Citation: Xiaoli Wang, Chaoyun Shen, Tan Chen, Ke Lan, Zhong Huang, Yunfang Zhang, Qingwei Liu. Improved plasmid-based recovery of coxsackievirus A16 infectious clone driven by human RNA polymerase Ⅰ promoter[J]. VIROLOGICA SINICA, 2016, 31 (4): 339-341 https://doi.org/10.1007/s12250-016-3716-6
Published: 19 April 2016
Copyright: © Wuhan Institute of Virology, CAS and Springer Science+Business Media Singapore 2016
Data Availability: All relevant data are within the paper and its Supporting Information files.
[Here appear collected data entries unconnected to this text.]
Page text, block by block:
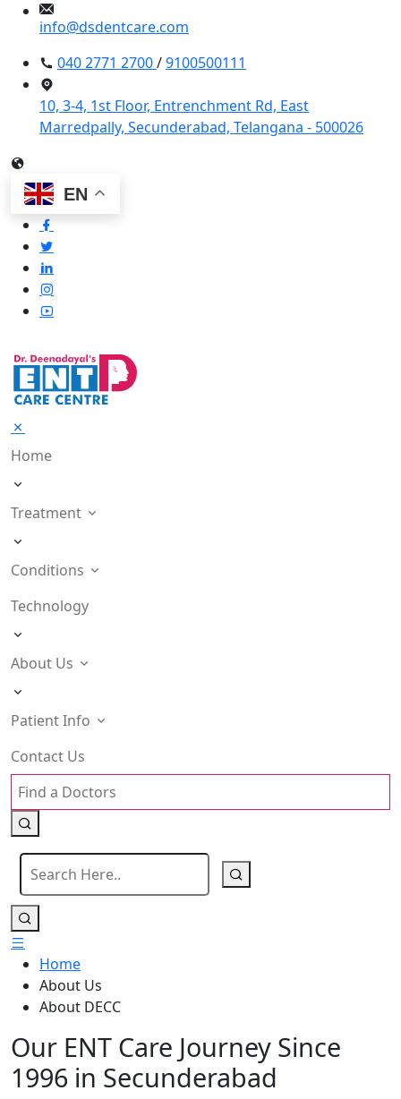
info@dsdentcare.com
040 2771 2700/9100500111
10, 3-4, 1st Floor, Entrenchment Rd, East
Marredpally, Secunderabad, Telangana - 500026
EN
Home
Treatment
Conditions
Technology
About Us
Patient Info
Contact Us
Find a Doctors
Home
About Us
About DECC
Our ENT Care Journey Since
1996 in Secunderabad
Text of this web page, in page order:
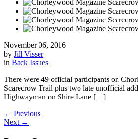
November 06, 2016
by Jill Visser
in Back Issues
There were 49 official participants on
Scarecrow Trail plus two late unofficial
Highwayman on Shire Lane […]
← Previous
Next →
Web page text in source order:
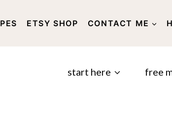
ETSY SHOP CONTACT ME
AND PRIVACY POLICY
start here free
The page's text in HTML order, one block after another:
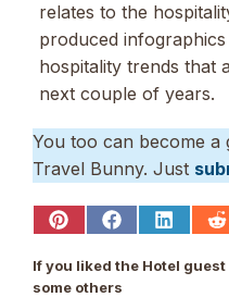
relates to the
produced
hospitality trends that
next couple of years.
You too can become a
Travel Bunny. Just
Share
Pinterest
Share
Facebook
Share
If you liked the Hotel
some others
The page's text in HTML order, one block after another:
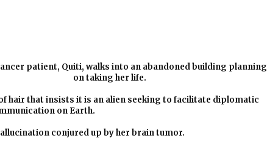
patient, Quiti, walks into an abandoned building planning
on taking her life.
hair that insists it is an alien seeking to facilitate diplomatic
on Earth.
conjured up by her brain tumor.
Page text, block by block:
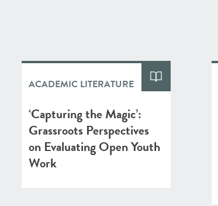
ACADEMIC LITERATURE
‘Capturing the Magic’:
Grassroots Perspectives
on Evaluating Open Youth
Work
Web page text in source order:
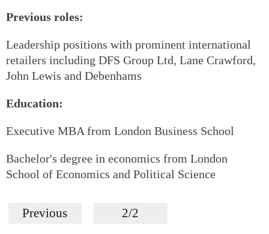
Previous roles:
Leadership positions with prominent international
retailers including DFS Group Ltd, Lane Crawford,
John Lewis and Debenhams
Education:
Executive MBA from London Business School
Bachelor's degree in economics from London
School of Economics and Political Science
Previous 2/2
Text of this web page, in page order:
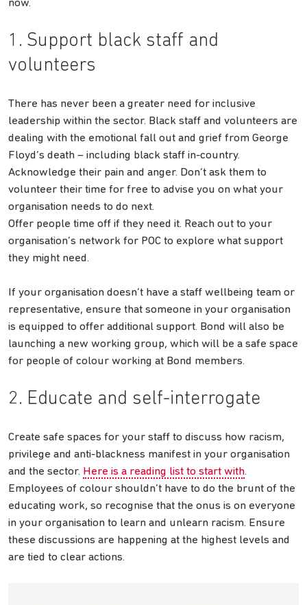
now.
1. Support black staff and
volunteers
There has never been a greater need for inclusive
leadership within the sector. Black staff and volunteers are
dealing with the emotional fall out and grief from George
Floyd’s death – including black staff in-country.
Acknowledge their pain and anger. Don’t ask them to
volunteer their time for free to advise you on what your
organisation needs to do next.
Offer people time off if they need it. Reach out to your
organisation’s network for POC to explore what support
they might need.
If your organisation doesn’t have a staff wellbeing team or
representative, ensure that someone in your organisation
is equipped to offer additional support. Bond will also be
launching a new working group, which will be a safe space
for people of colour working at Bond members.
2. Educate and self-interrogate
Create safe spaces for your staff to discuss how racism,
privilege and anti-blackness manifest in your organisation
and the sector. Here is a reading list to start with.
Employees of colour shouldn’t have to do the brunt of the
educating work, so recognise that the onus is on everyone
in your organisation to learn and unlearn racism. Ensure
these discussions are happening at the highest levels and
are tied to clear actions.

Coxsackievirus A16(CA16) is one of the major viral pathogens associated with hand, foot, and mouth disease. CA16 belongs to the Enterovirus genus of the Picornaviridae family and possesses a single-stranded positive-sense RNA genome (Mao et al., 2014). Reverse genetics is an important tool for CA16 research. Previously, a reverse genetics T7 polymerase-based system was developed for poliovirus (Moss et al., 1989), foot-and-mouth disease virus (FMDV) (Zibert et al., 1990), coxsackievirus B3(Klump et al., 1990), enterovirus 71(EV71) (Han et al., 2010; Shang et al., 2013), and even CA16(Liu et al., 2011). However, in that system, cDNA must be transcribed to RNA by an exogenous T7 polymerase in vitro or in vivo. To develop a more rapid and simple method, a reverse genetics system based on human polymerase Ⅰ (Pol Ⅰ) was developed for FMDV (Chang et al., 2009) and EV71(Meng et al., 2012). In the current study, we developed a high-efficiency Pol Ⅰ-driven plasmid-based reverse genetics system for CA16(GenBank: EU262658), and systemically characterized recovered CA16 particles.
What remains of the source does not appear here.